I woke up that morning and knew that I wanted to spend the rest of my life with Evangelos. But because of my indecision I was swiftly loosing him.

It had been a soft June morning, in '47, at the time the Marshall Plan had been implemented. After Arthur went to the office, I paced the floor like a caged lynx, my third cup of Maxwell-House in hand--coffee and cigarettes were the most bounteous among the staples the embassy rationed to its T.O.D. personnel and their dependents.

I locked up, got in the battered Ford Town-Wagon I used on my digs and drove for Piraeus.

"Step on it," I said to myself.

Glimpsing in the rear-view mirror I caught site of a white sliver of a sun emerging from behind Mt. Hymittos, and two blue pits staring back at me. I fussed with a crow curl on my forehead, but gave up when a gust of hot breeze tumbled more down. Suddenly, ahead, dozens of windows burst their glare, dazzling my way...


Victoria Hall wanted to break loose from her second marriage as well. She was an archaeologist, resilient in stamina but restless in her moods. She resided in a house near the University where she taught when she was not away digging up relics. She was in her mid-thirties then, had an eight year old son, Theodore, from her previous marriage, who lived with his father in Oregon. Her daughter, Sara, nine, lived with Arthur and her.

Victoria was tallish for her sex and her expeditions kept her well lean. A speck of a mole spotted her above the left brow. Snugly-fitting dresses, she had discovered young, did wonders for her shapely, exercised figure. She carried herself with an air of confidence; when sitting she could always attract male glances by crossing her long, shapely legs.

It was due to Arthur that she had been in Greece--that never-never land--for those two unforgettable years.

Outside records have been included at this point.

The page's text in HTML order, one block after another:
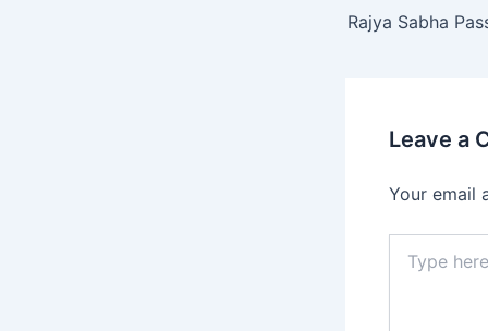
Leave a
Your email
here..
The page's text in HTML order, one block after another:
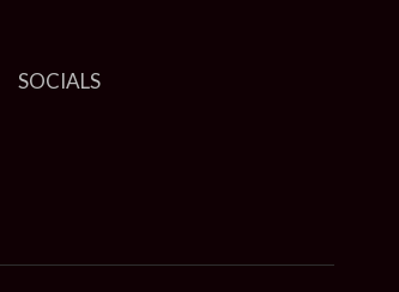
SOCIALS
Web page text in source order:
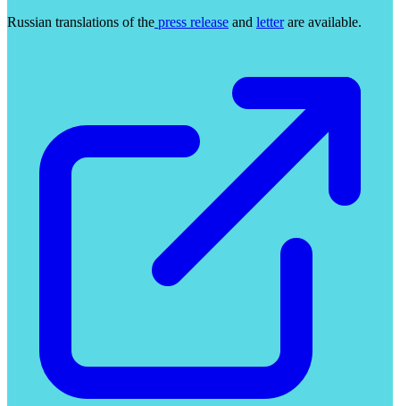
Russian translations of the press release and letterare available.
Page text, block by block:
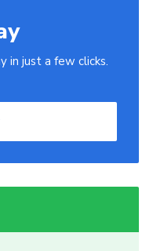
in just a few clicks.
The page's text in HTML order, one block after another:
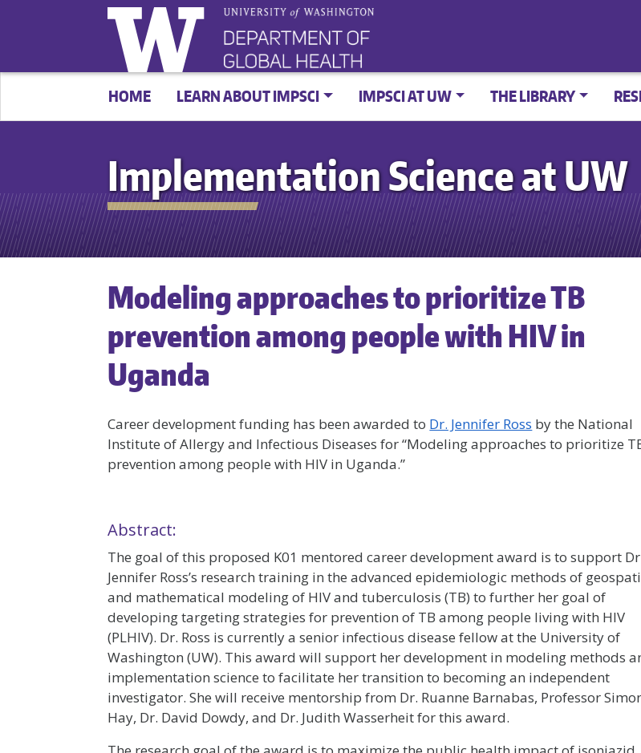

...The little ship was ready to leave when I reached it. I ran to board. The boy there took my hand and helped me up the ribbed plank. Once on deck I drew in a breath.

"It's over."

I climbed a narrow set of stairs to the caique's upper deck.

The roar of the engine smothered conversations, singing, and galloping children calling to their mothers. The passengers scuttled to sort their belongings near by and take seats for the two-hour journey over Argosaronicos.

I leaned on the side rail and watched the seagulls snatch, break and swallow sardines when a sheet of sea drizzled on me, choking off their dumb squawks. My arms and shoulders shuddered at the wet slap.

‘Dear Arthur,’ I had begun the note, just before I left. ‘I must act soon or my mind will crumple. I ask of you to understand and not question my state, accept only that I can no longer continue our lives together. It is of no oversight of your own, simply it is how things sometimes come about. Victoria.’

I had been petrified at the time. What if--?

The seagulls drifted off, protesting to the termination of their regale, and as their cries ebbed I fell back into the shadow cast by the canvas above.

I egressed deeper into the shadow. I backed all the way to the bulwark, and thrust to retreat still further...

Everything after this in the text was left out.